[PYTHON] Quickly try to visualize datasets with pandas

Until now, as a plotting using pandas + matplotlib, [various data plotting with pandas + matplotlib]( I have introduced things such as http://qiita.com/ynakayama/items/68eff3cb146181329b48) and Data visualization method by matplotlib (+ pandas).

Extract and Process When looking down on the data, the flow up to visualization is renewed. Let's organize and follow.

Make the dataset a pandas object

First you'll bring the dataset to the world of pandas, which has two main streams.

  1. How to read from an external file such as a csv file using functions such as pd.read_csv and pd.read_table
  2. How to convert associative array (dictionary) objects etc. to DataFrame

Of these, 1. is used when there is already structured data that can be used as is in an external file. For example, if you have a file called iris.csv, make it a pandas object as follows.

df = pd.read_csv("iris.csv")

Regarding 2., use it when you want to handle the data generated when extracting or processing with Python code to some extent with pandas. You may want to refer to pandas as it has rich documentation. The from_dict function converts the dictionary object as is into a data frame. If you want to specify the index explicitly, it is convenient to use the from_records function.

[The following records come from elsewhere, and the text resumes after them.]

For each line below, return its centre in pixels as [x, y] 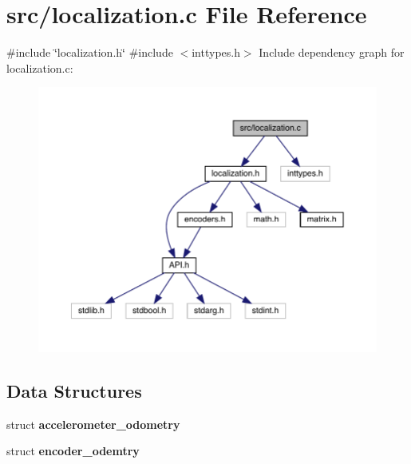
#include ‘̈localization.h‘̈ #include [90, 52]
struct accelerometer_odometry [93, 424]
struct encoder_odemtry [73, 451]
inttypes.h [216, 52]
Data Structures [74, 391]
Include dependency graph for [332, 52]
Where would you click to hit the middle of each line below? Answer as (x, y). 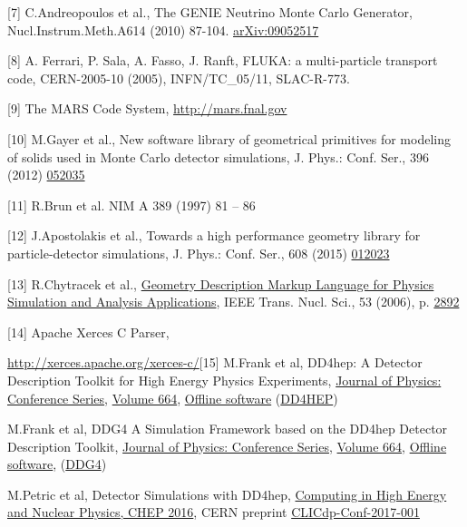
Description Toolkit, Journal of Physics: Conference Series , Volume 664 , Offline (227, 446)
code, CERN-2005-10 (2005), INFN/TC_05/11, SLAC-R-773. (179, 78)
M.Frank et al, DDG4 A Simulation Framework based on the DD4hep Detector (228, 429)
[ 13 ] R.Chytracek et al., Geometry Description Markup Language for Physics (221, 283)
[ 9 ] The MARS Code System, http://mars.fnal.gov (147, 108)
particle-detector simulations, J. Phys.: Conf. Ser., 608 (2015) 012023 (199, 253)
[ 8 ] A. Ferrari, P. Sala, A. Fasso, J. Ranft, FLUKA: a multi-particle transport (223, 60)
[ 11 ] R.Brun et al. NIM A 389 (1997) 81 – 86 (131, 205)
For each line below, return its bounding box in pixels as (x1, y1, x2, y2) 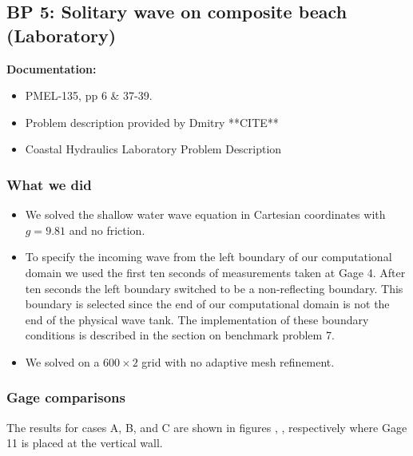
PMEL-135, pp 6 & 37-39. (25, 87, 153, 104)
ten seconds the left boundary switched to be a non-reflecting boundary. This (25, 280, 403, 296)
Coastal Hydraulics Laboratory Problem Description (25, 141, 282, 157)
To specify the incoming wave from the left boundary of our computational (25, 248, 392, 265)
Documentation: (6, 60, 97, 77)
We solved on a (25, 353, 100, 370)
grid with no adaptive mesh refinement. (141, 353, 335, 370)
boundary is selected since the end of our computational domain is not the (25, 295, 390, 312)
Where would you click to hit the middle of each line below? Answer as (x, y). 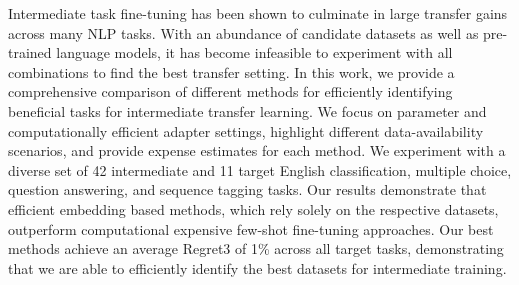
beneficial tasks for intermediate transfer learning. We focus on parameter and (247, 110)
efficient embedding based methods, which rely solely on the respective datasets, (253, 208)
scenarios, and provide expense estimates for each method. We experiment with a (257, 150)
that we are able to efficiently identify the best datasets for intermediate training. (257, 267)
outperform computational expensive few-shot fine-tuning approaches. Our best (251, 228)
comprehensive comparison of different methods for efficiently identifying (230, 91)
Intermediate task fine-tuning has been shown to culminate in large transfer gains (258, 13)
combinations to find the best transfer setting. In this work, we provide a (231, 71)

df = pd.DataFrame.from_records(my_dic, index=my_array)

Get the transposed matrix

In datasets, the X and Y axes are often the opposite perspective for the observer. Even in such a case, if it is a pandas data frame, it is always easy to use the .T method [Transpose Matrix](http://ja.wikipedia.org/wiki/%E8%BB%A2%E7%BD%AE%E8% You can get A1% 8C% E5% 88% 97). This is a very common use and should be remembered.

dft = df.T

In pandas textbooks, it seems that df = df.T is often set, but I prefer non-destructive conversion as above. ..

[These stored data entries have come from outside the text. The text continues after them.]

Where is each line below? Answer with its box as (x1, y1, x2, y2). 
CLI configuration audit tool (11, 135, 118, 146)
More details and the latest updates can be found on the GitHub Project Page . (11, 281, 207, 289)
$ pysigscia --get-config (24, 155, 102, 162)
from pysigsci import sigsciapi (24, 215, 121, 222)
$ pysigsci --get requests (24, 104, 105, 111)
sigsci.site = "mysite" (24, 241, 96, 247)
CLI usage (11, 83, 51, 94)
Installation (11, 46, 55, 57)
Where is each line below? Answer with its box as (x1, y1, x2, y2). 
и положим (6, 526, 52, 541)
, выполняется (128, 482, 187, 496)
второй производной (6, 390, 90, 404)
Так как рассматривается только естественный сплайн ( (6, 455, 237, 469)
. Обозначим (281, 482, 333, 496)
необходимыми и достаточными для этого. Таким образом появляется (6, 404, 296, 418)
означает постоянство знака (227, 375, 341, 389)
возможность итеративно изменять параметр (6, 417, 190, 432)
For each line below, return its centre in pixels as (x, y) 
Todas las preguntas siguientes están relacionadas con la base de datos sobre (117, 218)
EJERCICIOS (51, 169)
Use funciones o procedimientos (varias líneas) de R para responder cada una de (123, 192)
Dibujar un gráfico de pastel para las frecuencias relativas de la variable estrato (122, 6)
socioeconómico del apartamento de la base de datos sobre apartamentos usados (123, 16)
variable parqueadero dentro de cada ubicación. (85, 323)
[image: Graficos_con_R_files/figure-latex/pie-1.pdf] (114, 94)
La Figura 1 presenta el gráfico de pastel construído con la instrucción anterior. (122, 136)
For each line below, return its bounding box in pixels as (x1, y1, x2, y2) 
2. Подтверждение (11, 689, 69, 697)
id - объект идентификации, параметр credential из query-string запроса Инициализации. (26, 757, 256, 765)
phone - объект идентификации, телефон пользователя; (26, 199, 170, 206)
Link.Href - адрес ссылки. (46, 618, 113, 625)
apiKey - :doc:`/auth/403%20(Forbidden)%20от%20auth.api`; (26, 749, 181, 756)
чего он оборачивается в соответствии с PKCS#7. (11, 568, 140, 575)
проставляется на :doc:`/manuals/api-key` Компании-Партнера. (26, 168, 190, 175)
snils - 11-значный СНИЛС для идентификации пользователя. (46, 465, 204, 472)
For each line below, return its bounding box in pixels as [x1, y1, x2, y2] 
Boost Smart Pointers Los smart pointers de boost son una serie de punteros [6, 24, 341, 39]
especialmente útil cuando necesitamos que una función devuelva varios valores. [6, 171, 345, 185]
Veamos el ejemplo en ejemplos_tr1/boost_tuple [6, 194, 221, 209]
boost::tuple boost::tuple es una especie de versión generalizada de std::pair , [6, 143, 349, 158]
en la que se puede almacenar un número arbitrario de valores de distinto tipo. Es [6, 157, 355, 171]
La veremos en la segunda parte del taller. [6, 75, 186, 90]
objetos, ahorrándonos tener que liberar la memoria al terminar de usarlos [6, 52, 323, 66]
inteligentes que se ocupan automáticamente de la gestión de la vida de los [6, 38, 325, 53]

Interactively plot with IPython

Writing code that uses matplotlib also requires trial and error. At this time, it is efficient to repeat the steps of quickly drawing and checking the data frame diagram on IPython.

The ipython -i option allows you to specify a Python script as an argument, which allows you to work with the interactive shell while running this script. This is very convenient.

For example, if you have a class like this:

class MyClass:
    def __init__(self, args):
        self.my_var = args[1]
        self.my_array = []
        self.my_dic = {}

    def my_method(self):
        ...

If you start the shell as ipython -i my_class.py, MyClass will be loaded and you can retrieve the object as follows.

my_instance = MyClass()
arr = my_instance.my_array
dic = my_instance.my_dic

If you used my_method to store data in an instance variable such as self.my_dic, you can retrieve the data from this instance variable as above, and plot from here for interactive visualization.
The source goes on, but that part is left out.